1. A micropump utilizing gas generation comprising:

a silicon substrate having a reservoir for H2O2 solution formed therein;

a SiO2/Si3N4 film formed on the silicon substrate; and

a PDMS combined on the SiO2/Si3N4 film,

wherein the PDMS includes a reservoir for MnO2 confronting the reservoir for H2O2 solution on the other side of the SiO2/Si3N4 film, a sample reservoir connected to the reservoir for MnO2 through a conduit, a sample injection opening connected to an end of the sample reservoir, and a minute channel leading to an exterior of the micropump from another end of the sample reservoir.

2. A production method of a micropump utilizing gas generation, comprising the steps of:

forming a reservoir for MnO2, a sample reservoir connected to the reservoir for MnO2 through a conduit, a sample injection opening connected to an end of the sample reservoir, and a minute channel leading to an exterior of the micropump from another end of the sample reservoir by forming a negative photoresist SU-8 layer and patterning on a silicon substrate;

forming a PDMS on the SU-8 layer;

forming a SiO2 film and a Si3N4 film sequentially on another silicon substrate;

forming a reservoir for H2O2 solution by etching the bottom surface of the silicon substrate having the SiO2 film and the Si3N4 film formed thereon;

securing a bottom plate to the bottom of the reservoir for H2O2 solution; and

combining the PDMS on the silicon substrate having the reservoir for H2O2 solution formed therein after removing the PDMS from the silicon substrate and SU-8 pattern.
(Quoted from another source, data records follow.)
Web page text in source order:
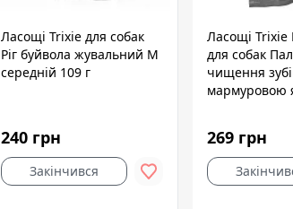
Ласощі Trixie для собак
Ріг буйвола жувальний M
середній 109 г
240 грн
Закінчився
Ласощі Trixie
для собак
чищення
мармуровою
269 грн
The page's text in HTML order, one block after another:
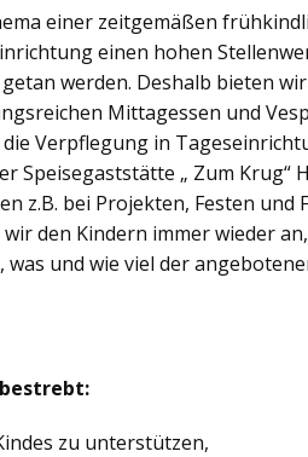
einer zeitgemäßen
einen hohen
werden. Deshalb bieten
Mittagessen und
Verpflegung in
Speisegaststätte „ Zum
z.B. bei Projekten, Festen
den Kindern immer wieder
und wie viel der
zu unterstützen,
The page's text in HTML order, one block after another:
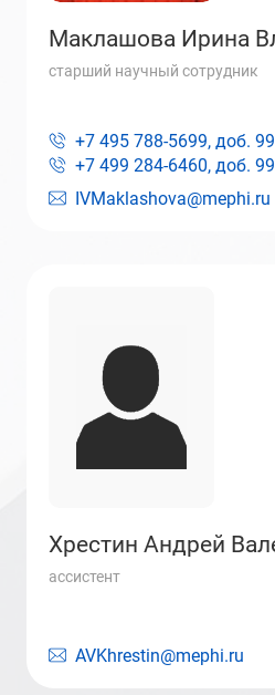
Маклашова Ирина
старший научный сотрудник
IVMaklashova@mephi.ru
+7 495 788-5699, доб.
+7 499 284-6460, доб.
Хрестин Андрей
ассистент
AVKhrestin@mephi.ru
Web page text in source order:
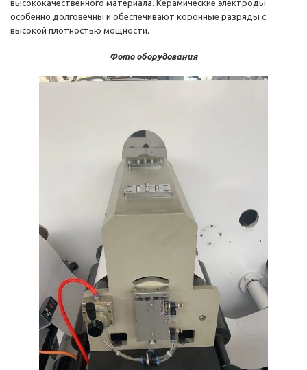
высококачественного материала. Керамические электроды
особенно долговечны и обеспечивают коронные разряды с
высокой плотностью мощности.
Фото оборудования
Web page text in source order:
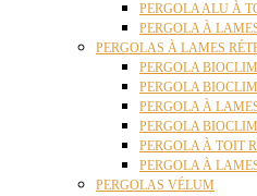
PERGOLA ALU À
PERGOLA À
PERGOLAS À LAMES
PERGOLA
PERGOLA
PERGOLA À
PERGOLA
PERGOLA À TOIT
PERGOLA À
PERGOLAS VÉLUM
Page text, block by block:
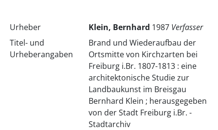
Urheber Klein, Bernhard 1987 Verfasser
Titel- und
Urheberangaben
Brand und Wiederaufbau der
Ortsmitte von Kirchzarten bei
Freiburg i.Br. 1807-1813 : eine
architektonische Studie zur
Landbaukunst im Breisgau
Bernhard Klein ; herausgegeben
von der Stadt Freiburg i.Br. -
Stadtarchiv
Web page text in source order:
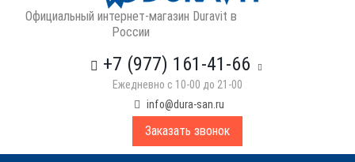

3. A micropump utilizing gas generation comprising:

a bottom plate constituting a bottom surface;

a hot-wire formed inside a reservoir on the bottom plate; and

a PDMS combined on the bottom plate,

wherein the PDMS includes the reservoir, a sample reservoir connected to the reservoir through a conduit, a sample injection opening connected to an end of the sample reservoir, and a minute channel leading to an exterior of the micropump from another end of the sample reservoir.
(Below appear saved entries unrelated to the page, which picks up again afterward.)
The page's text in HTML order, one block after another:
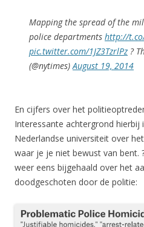
Mapping the spread of the
police departments http://
pic.twitter.com/1JZ3TzrlPz ?
(@nytimes)August 19, 2014
En cijfers over het
Interessante achtergrond hierbij
Nederlandse universiteit over
waar je je niet bewust van bent.
weer eens bijgehaald over het
doodgeschoten door de politie:
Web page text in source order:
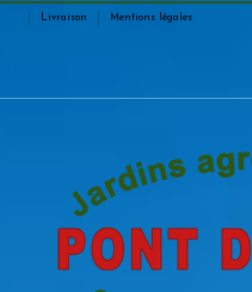
Livraison Mentions légales
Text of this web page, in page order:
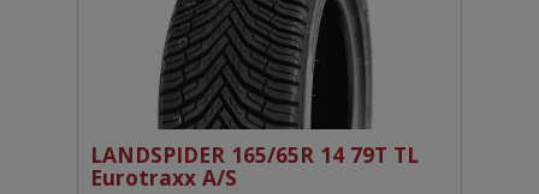
LANDSPIDER 165/65R 14 79T TL
Eurotraxx A/S
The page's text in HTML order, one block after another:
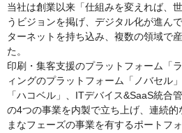
当社は創業以来「仕組みを変えれば、
うビジョンを掲げ、デジタル化が進ん
ターネットを持ち込み、複数の領域で
た。
印刷・集客支援のプラットフォーム「
ィングのプラットフォーム「ノバセル
「ハコベル」、ITデバイス&SaaS統合
の4つの事業を内製で立ち上げ、連続
まなフェーズの事業を有するポートフ
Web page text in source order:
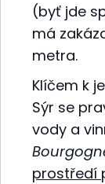
(byť jde
má
metra.
Klíčem k
Sýr se
vody a
prostředí
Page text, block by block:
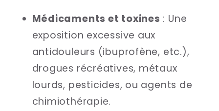
Médicaments et toxines : Une
exposition excessive aux
antidouleurs (ibuprofène, etc.),
drogues récréatives, métaux
lourds, pesticides, ou agents de
chimiothérapie.
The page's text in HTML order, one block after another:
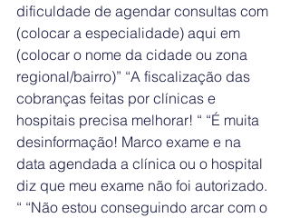
dificuldade de agendar consultas com
(colocar a especialidade) aqui em
(colocar o nome da cidade ou zona
regional/bairro)” “A fiscalização das
cobranças feitas por clínicas e
hospitais precisa melhorar! “ “É muita
desinformação! Marco exame e na
data agendada a clínica ou o hospital
diz que meu exame não foi autorizado.
“ “Não estou conseguindo arcar com o
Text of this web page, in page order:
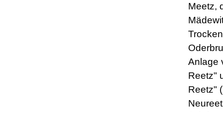
Meetz,
Anlage
Reetz"
Reetz"
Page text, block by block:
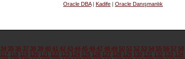
Oracle DBA| Kadife| Oracle Danışmanlık
34 35 36 37 38 39 40 41 42 43 44 45 46 47 48 49 50 51 52 53 54 55 56 57 58
117 118 119 120 121 122 123 124 125 126 127 128 129 130 131 132 133 134

4. The micropump utilizing gas generation of claim 3, further comprising a paraffin layer mixed with MnO2 powder formed on the hot-wire,

wherein the reservoir reserves H2O2 solution.

5. The micropump utilizing gas generation of claim 3, wherein the reservoir reserves NaHCO3 solution.

6. The micropump utilizing gas generation of claim 3, further comprising a water droplet enveloped in a Parafilm arranged on the hot-wire,

wherein the reservoir reserves a mixture of NaHCO3 and HOC(COOH) (CH2COOH)2.

7. A production method of a micropump utilizing gas generation, comprising the steps of:

forming a hot-wire inside a reservoir on a bottom plate;

combining a PDMS having the reservoir formed therein on the bottom plate; and

combining another PDMS including a sample reservoir connected to the reservoir through a conduit, injection openings respectively connected to each ends of the reservoir and the sample reservoir, and a minute channel leading to an exterior of the micropump from another end of the sample reservoir on the PDMS having the reservoir formed therein.

8. A cell culture unit utilizing gas generation comprising:

a bottom plate constituting a bottom surface;

a hot-wire formed inside a reservoir for holding NaHCO3 on the bottom plate;

a PDMS including the reservoir formed by combining the PDMS on the bottom surface and an air supply line connected to the reservoir through a conduit;

a thin permeable PDMS film arranged on the PDMS; and

a PDMS cover being combined on the PDMS film and having an engraved media-line confronting the air supply line on the other side of the PDMS film.